An interesting thing I found out was that apart from being share trader I have also become a “Dividend Stripper.” I shall explain this further as to what I do occasionally.
A dividend stripper is a trader who buys shares to qualify for the oncoming dividend and then sells shortly afterwards.
You buy before the “Ex Dividend” then you can sell the next day. Making sure of course you have the dates right in the first place.
But to qualify for the “Franking Credits” you need to own them for 45 plus 2 days. 1 day for buying, 1 day for selling plus 45 days = 47 days. Anything less and you miss out on those franking credits.
An interesting thing to note is that a stock’s share price invariably falls usually by the amount of the dividend paid after the ex dividend date expires.
Another trick is to buy the stock 2-3 weeks earlier in the hope that the share price goes up prior to ex = dividend.
The market seems to be inundated with IPO’S (Initial public offering) these new companies all seem predominately to be in the mining sector. All eager to get in on the current “minerals boom”

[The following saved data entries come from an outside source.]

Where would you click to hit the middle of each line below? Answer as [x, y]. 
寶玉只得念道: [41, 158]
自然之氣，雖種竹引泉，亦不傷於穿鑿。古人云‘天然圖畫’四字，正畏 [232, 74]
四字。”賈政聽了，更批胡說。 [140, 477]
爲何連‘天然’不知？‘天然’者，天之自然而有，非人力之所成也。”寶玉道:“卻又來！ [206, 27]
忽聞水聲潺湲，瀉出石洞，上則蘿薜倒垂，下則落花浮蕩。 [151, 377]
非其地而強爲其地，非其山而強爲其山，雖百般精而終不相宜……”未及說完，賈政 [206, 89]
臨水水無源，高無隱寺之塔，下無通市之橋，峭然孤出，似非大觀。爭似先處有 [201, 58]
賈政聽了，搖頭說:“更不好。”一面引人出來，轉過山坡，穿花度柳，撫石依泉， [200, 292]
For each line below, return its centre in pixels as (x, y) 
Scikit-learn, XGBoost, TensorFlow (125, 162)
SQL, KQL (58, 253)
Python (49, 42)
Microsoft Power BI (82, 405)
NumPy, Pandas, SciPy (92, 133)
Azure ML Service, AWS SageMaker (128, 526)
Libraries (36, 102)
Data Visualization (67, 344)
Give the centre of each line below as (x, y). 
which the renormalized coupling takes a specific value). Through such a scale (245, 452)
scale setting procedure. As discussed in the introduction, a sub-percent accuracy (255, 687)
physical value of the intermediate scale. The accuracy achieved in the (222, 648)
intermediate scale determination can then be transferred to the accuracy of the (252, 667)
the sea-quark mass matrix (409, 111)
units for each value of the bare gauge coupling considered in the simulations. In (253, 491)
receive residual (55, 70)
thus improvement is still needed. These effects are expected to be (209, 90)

A few opened up higher than the initial entry price. Most seem to be exploration of some sort or other. The flavors of the month are either oil or uranium.
These are of course classified as “Speculative Stocks” Which can mean that once the cash has dried up and they haven’t found anything, they then have to either raise more cash or shut shop? And your cash has gone with them
The rags to riches stories are many, but the road is littered with the crushed hopes and dreams of the unwary investors.
All are searching for that elusive pot of gold at the end of the rainbow.
So be wary, do your research, and don’t jump in blind. Be an informed investor.
If it looks to be too good to be true then it usually is.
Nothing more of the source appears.